----- The input -----

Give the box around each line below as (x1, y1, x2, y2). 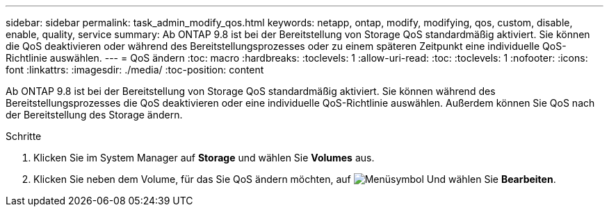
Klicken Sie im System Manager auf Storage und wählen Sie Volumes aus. (33, 152, 375, 164)
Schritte (6, 130, 42, 142)
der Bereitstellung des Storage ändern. (6, 109, 183, 121)
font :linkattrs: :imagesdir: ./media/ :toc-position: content (6, 64, 264, 76)
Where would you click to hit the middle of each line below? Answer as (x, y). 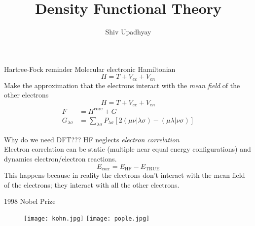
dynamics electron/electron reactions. (60, 158)
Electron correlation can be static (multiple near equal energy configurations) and (127, 149)
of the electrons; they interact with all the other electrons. (92, 184)
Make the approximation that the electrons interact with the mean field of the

-----

■ Prompt
Leave the pictures out and reproduce all of the records exactly.

■ Your solution
Give the box around each line below as (x1, y1, x2, y2). 
Klicken Sie im System Manager auf Storage und wählen Sie Volumes aus. (33, 152, 375, 164)
Schritte (6, 130, 42, 142)
der Bereitstellung des Storage ändern. (6, 109, 183, 121)
font :linkattrs: :imagesdir: ./media/ :toc-position: content (6, 64, 264, 76)
Where would you click to hit the middle of each line below? Answer as (x, y). 
dynamics electron/electron reactions. (60, 158)
Electron correlation can be static (multiple near equal energy configurations) and (127, 149)
of the electrons; they interact with all the other electrons. (92, 184)
Make the approximation that the electrons interact with the mean field of the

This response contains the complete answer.